• **WHAT YOU WILL DO**: Output every entry exactly, without any pictures.
------------------------------
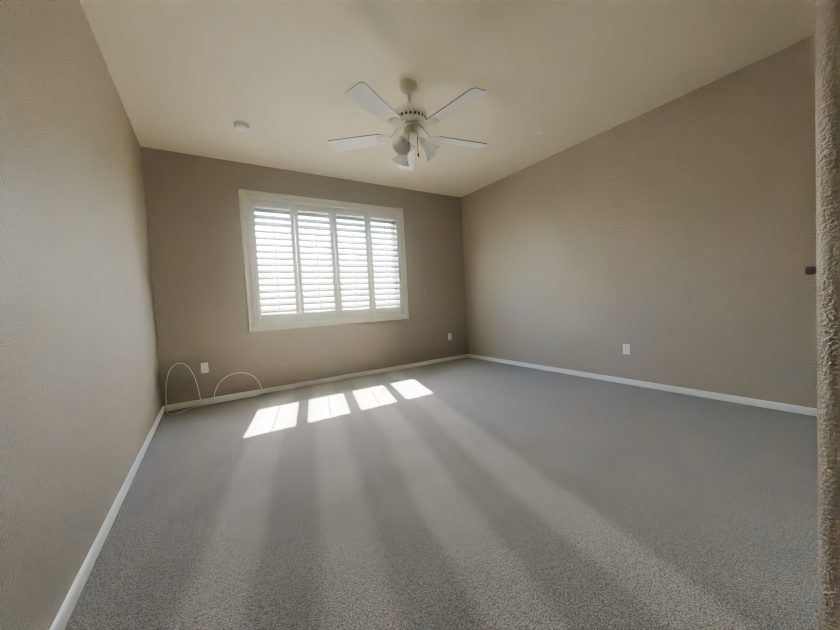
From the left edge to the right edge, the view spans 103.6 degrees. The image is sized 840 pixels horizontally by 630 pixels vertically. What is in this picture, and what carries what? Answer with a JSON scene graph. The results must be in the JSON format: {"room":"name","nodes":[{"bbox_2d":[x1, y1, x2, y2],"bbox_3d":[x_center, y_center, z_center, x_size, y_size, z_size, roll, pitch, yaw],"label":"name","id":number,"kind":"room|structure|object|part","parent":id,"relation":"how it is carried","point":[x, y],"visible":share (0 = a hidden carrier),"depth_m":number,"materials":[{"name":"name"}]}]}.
{"room":"empty bedroom","nodes":[
{"label":"empty bedroom","id":0,"kind":"room"},
{"bbox_2d":[0,0,162,629],"bbox_3d":[-1.147,-0.334,0.769,0.100,2.740,6.560,-5,3,-32],"label":"wall","id":1,"kind":"structure","parent":0,"point":[81,404],"depth_m":1.30,"materials":[{"name":"beige paint"}]},
{"bbox_2d":[50,406,165,629],"bbox_3d":[-1.011,1.000,0.828,0.012,0.058,6.300,-5,3,-32],"label":"baseboard","id":2,"kind":"structure","parent":1,"relation":"attached to","point":[60,622],"depth_m":1.41,"materials":[{"name":"white paint"}]},
{"bbox_2d":[140,147,467,405],"bbox_3d":[-1.048,-0.495,4.626,4.220,2.740,0.160,-5,3,-32],"label":"wall","id":3,"kind":"structure","parent":0,"point":[195,248],"depth_m":3.88,"materials":[{"name":"beige paint"}]},
{"bbox_2d":[201,362,208,372],"bbox_3d":[-2.397,0.588,3.678,0.070,0.114,0.017,-5,3,-32],"label":"electrical outlet","id":4,"kind":"object","parent":3,"relation":"attached to","point":[204,368],"visible":1,"depth_m":3.67,"materials":[{"name":"white plastic"}]},
{"bbox_2d":[164,354,469,410],"bbox_3d":[-0.926,0.843,4.610,4.170,0.058,0.012,-5,3,-32],"label":"baseboard","id":5,"kind":"structure","parent":3,"relation":"attached to","point":[301,384],"depth_m":4.28,"materials":[{"name":"white paint"}]},
{"bbox_2d":[238,189,408,331],"bbox_3d":[-1.165,-0.704,4.492,2.195,1.670,0.187,-5,3,-32],"label":"window shutters","id":6,"kind":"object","parent":3,"relation":"in","point":[251,202],"depth_m":4.33,"materials":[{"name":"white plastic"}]},
{"bbox_3d":[-1.765,-0.653,4.041,0.496,1.472,0.071,-5,3,-32],"label":"shutter panel","id":7,"kind":"part","parent":6,"relation":"part of","materials":[{"name":"white wood"}]},
{"bbox_3d":[-1.344,-0.687,4.309,0.496,1.472,0.071,-5,3,-32],"label":"shutter panel","id":8,"kind":"part","parent":6,"relation":"part of","materials":[{"name":"white wood"}]},
{"bbox_3d":[-0.923,-0.720,4.577,0.496,1.472,0.071,-5,3,-32],"label":"shutter panel","id":9,"kind":"part","parent":6,"relation":"part of","materials":[{"name":"white wood"}]},
{"bbox_3d":[-0.502,-0.753,4.846,0.496,1.472,0.071,-5,3,-32],"label":"shutter panel","id":10,"kind":"part","parent":6,"relation":"part of","materials":[{"name":"white wood"}]},
{"bbox_2d":[64,357,817,629],"bbox_3d":[0.747,0.928,1.984,4.420,0.080,6.560,-5,3,-32],"label":"floor","id":11,"kind":"structure","parent":0,"point":[468,493],"depth_m":1.56,"materials":[{"name":"carpet"}]},
{"bbox_2d":[165,363,265,414],"bbox_3d":[-2.224,0.735,3.639,0.967,0.490,0.243,-5,3,-32],"label":"cord","id":12,"kind":"object","parent":11,"relation":"on","point":[230,399],"visible":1,"depth_m":3.64,"materials":[{"name":"white plastic"}]},
{"bbox_2d":[80,0,814,197],"bbox_3d":[0.596,-1.885,1.870,4.420,0.080,6.560,-5,3,-32],"label":"ceiling","id":13,"kind":"structure","parent":0,"point":[200,77],"depth_m":2.47,"materials":[{"name":"beige paint"}]},
{"bbox_2d":[233,121,249,131],"bbox_3d":[-1.660,-1.750,3.078,0.136,0.045,0.136,-5,3,-32],"label":"smoke detector","id":14,"kind":"object","parent":13,"relation":"attached to","point":[242,126],"visible":1,"depth_m":3.04,"materials":[{"name":"white plastic"}]},
{"bbox_2d":[328,79,486,170],"bbox_3d":[-0.042,-1.544,2.647,1.343,0.596,1.347,-5,3,-32],"label":"ceiling fan","id":15,"kind":"object","parent":13,"relation":"hanging from","point":[410,119],"visible":1,"depth_m":2.56,"materials":[{"name":"white metal"}]},
{"bbox_2d":[461,35,816,407],"bbox_3d":[1.933,-0.628,3.957,0.100,2.740,4.490,-5,3,-32],"label":"wall","id":16,"kind":"structure","parent":0,"point":[672,243],"depth_m":3.12,"materials":[{"name":"beige paint"}]},
{"bbox_2d":[623,344,629,354],"bbox_3d":[2.215,0.365,3.545,0.017,0.114,0.070,-5,3,-32],"label":"outlet","id":17,"kind":"object","parent":16,"relation":"attached to","point":[626,348],"visible":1,"depth_m":3.54,"materials":[{"name":"white plastic"}]},
{"bbox_2d":[470,354,816,416],"bbox_3d":[1.974,0.713,3.956,0.012,0.058,4.230,-5,3,-32],"label":"baseboard","id":18,"kind":"structure","parent":16,"relation":"attached to","point":[712,395],"depth_m":3.17,"materials":[{"name":"white paint"}]},
{"bbox_2d":[815,0,839,629],"bbox_3d":[1.042,-0.453,0.788,0.280,2.740,0.100,-5,3,-32],"label":"wall","id":19,"kind":"structure","parent":0,"point":[827,65],"depth_m":0.76,"materials":[{"name":"beige paint"}]},
{"bbox_2d":[805,266,815,274],"bbox_3d":[1.487,-0.129,1.147,0.769,2.001,0.104,-5,3,-32],"label":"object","id":20,"kind":"structure","parent":19,"relation":"in","point":[810,270],"depth_m":1.00,"materials":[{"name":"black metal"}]}
]}
------------------------------
• **RESPONSE AREA**:
From the left edge to the right edge, the view spans 103.6 degrees. The image is sized 840 pixels horizontally by 630 pixels vertically. What is in this picture, and what carries what? Answer with a JSON scene graph. The results must be in the JSON format: {"room":"name","nodes":[{"bbox_2d":[x1, y1, x2, y2],"bbox_3d":[x_center, y_center, z_center, x_size, y_size, z_size, roll, pitch, yaw],"label":"name","id":number,"kind":"room|structure|object|part","parent":id,"relation":"how it is carried","point":[x, y],"visible":share (0 = a hidden carrier),"depth_m":number,"materials":[{"name":"name"}]}]}.
{"room":"empty bedroom","nodes":[
{"label":"empty bedroom","id":0,"kind":"room"},
{"bbox_2d":[0,0,162,629],"bbox_3d":[-1.147,-0.334,0.769,0.100,2.740,6.560,-5,3,-32],"label":"wall","id":1,"kind":"structure","parent":0,"point":[81,404],"depth_m":1.30,"materials":[{"name":"beige paint"}]},
{"bbox_2d":[50,406,165,629],"bbox_3d":[-1.011,1.000,0.828,0.012,0.058,6.300,-5,3,-32],"label":"baseboard","id":2,"kind":"structure","parent":1,"relation":"attached to","point":[60,622],"depth_m":1.41,"materials":[{"name":"white paint"}]},
{"bbox_2d":[140,147,467,405],"bbox_3d":[-1.048,-0.495,4.626,4.220,2.740,0.160,-5,3,-32],"label":"wall","id":3,"kind":"structure","parent":0,"point":[195,248],"depth_m":3.88,"materials":[{"name":"beige paint"}]},
{"bbox_2d":[201,362,208,372],"bbox_3d":[-2.397,0.588,3.678,0.070,0.114,0.017,-5,3,-32],"label":"electrical outlet","id":4,"kind":"object","parent":3,"relation":"attached to","point":[204,368],"visible":1,"depth_m":3.67,"materials":[{"name":"white plastic"}]},
{"bbox_2d":[164,354,469,410],"bbox_3d":[-0.926,0.843,4.610,4.170,0.058,0.012,-5,3,-32],"label":"baseboard","id":5,"kind":"structure","parent":3,"relation":"attached to","point":[301,384],"depth_m":4.28,"materials":[{"name":"white paint"}]},
{"bbox_2d":[238,189,408,331],"bbox_3d":[-1.165,-0.704,4.492,2.195,1.670,0.187,-5,3,-32],"label":"window shutters","id":6,"kind":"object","parent":3,"relation":"in","point":[251,202],"depth_m":4.33,"materials":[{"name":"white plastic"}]},
{"bbox_3d":[-1.765,-0.653,4.041,0.496,1.472,0.071,-5,3,-32],"label":"shutter panel","id":7,"kind":"part","parent":6,"relation":"part of","materials":[{"name":"white wood"}]},
{"bbox_3d":[-1.344,-0.687,4.309,0.496,1.472,0.071,-5,3,-32],"label":"shutter panel","id":8,"kind":"part","parent":6,"relation":"part of","materials":[{"name":"white wood"}]},
{"bbox_3d":[-0.923,-0.720,4.577,0.496,1.472,0.071,-5,3,-32],"label":"shutter panel","id":9,"kind":"part","parent":6,"relation":"part of","materials":[{"name":"white wood"}]},
{"bbox_3d":[-0.502,-0.753,4.846,0.496,1.472,0.071,-5,3,-32],"label":"shutter panel","id":10,"kind":"part","parent":6,"relation":"part of","materials":[{"name":"white wood"}]},
{"bbox_2d":[64,357,817,629],"bbox_3d":[0.747,0.928,1.984,4.420,0.080,6.560,-5,3,-32],"label":"floor","id":11,"kind":"structure","parent":0,"point":[468,493],"depth_m":1.56,"materials":[{"name":"carpet"}]},
{"bbox_2d":[165,363,265,414],"bbox_3d":[-2.224,0.735,3.639,0.967,0.490,0.243,-5,3,-32],"label":"cord","id":12,"kind":"object","parent":11,"relation":"on","point":[230,399],"visible":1,"depth_m":3.64,"materials":[{"name":"white plastic"}]},
{"bbox_2d":[80,0,814,197],"bbox_3d":[0.596,-1.885,1.870,4.420,0.080,6.560,-5,3,-32],"label":"ceiling","id":13,"kind":"structure","parent":0,"point":[200,77],"depth_m":2.47,"materials":[{"name":"beige paint"}]},
{"bbox_2d":[233,121,249,131],"bbox_3d":[-1.660,-1.750,3.078,0.136,0.045,0.136,-5,3,-32],"label":"smoke detector","id":14,"kind":"object","parent":13,"relation":"attached to","point":[242,126],"visible":1,"depth_m":3.04,"materials":[{"name":"white plastic"}]},
{"bbox_2d":[328,79,486,170],"bbox_3d":[-0.042,-1.544,2.647,1.343,0.596,1.347,-5,3,-32],"label":"ceiling fan","id":15,"kind":"object","parent":13,"relation":"hanging from","point":[410,119],"visible":1,"depth_m":2.56,"materials":[{"name":"white metal"}]},
{"bbox_2d":[461,35,816,407],"bbox_3d":[1.933,-0.628,3.957,0.100,2.740,4.490,-5,3,-32],"label":"wall","id":16,"kind":"structure","parent":0,"point":[672,243],"depth_m":3.12,"materials":[{"name":"beige paint"}]},
{"bbox_2d":[623,344,629,354],"bbox_3d":[2.215,0.365,3.545,0.017,0.114,0.070,-5,3,-32],"label":"outlet","id":17,"kind":"object","parent":16,"relation":"attached to","point":[626,348],"visible":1,"depth_m":3.54,"materials":[{"name":"white plastic"}]},
{"bbox_2d":[470,354,816,416],"bbox_3d":[1.974,0.713,3.956,0.012,0.058,4.230,-5,3,-32],"label":"baseboard","id":18,"kind":"structure","parent":16,"relation":"attached to","point":[712,395],"depth_m":3.17,"materials":[{"name":"white paint"}]},
{"bbox_2d":[815,0,839,629],"bbox_3d":[1.042,-0.453,0.788,0.280,2.740,0.100,-5,3,-32],"label":"wall","id":19,"kind":"structure","parent":0,"point":[827,65],"depth_m":0.76,"materials":[{"name":"beige paint"}]},
{"bbox_2d":[805,266,815,274],"bbox_3d":[1.487,-0.129,1.147,0.769,2.001,0.104,-5,3,-32],"label":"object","id":20,"kind":"structure","parent":19,"relation":"in","point":[810,270],"depth_m":1.00,"materials":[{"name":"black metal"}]}
]}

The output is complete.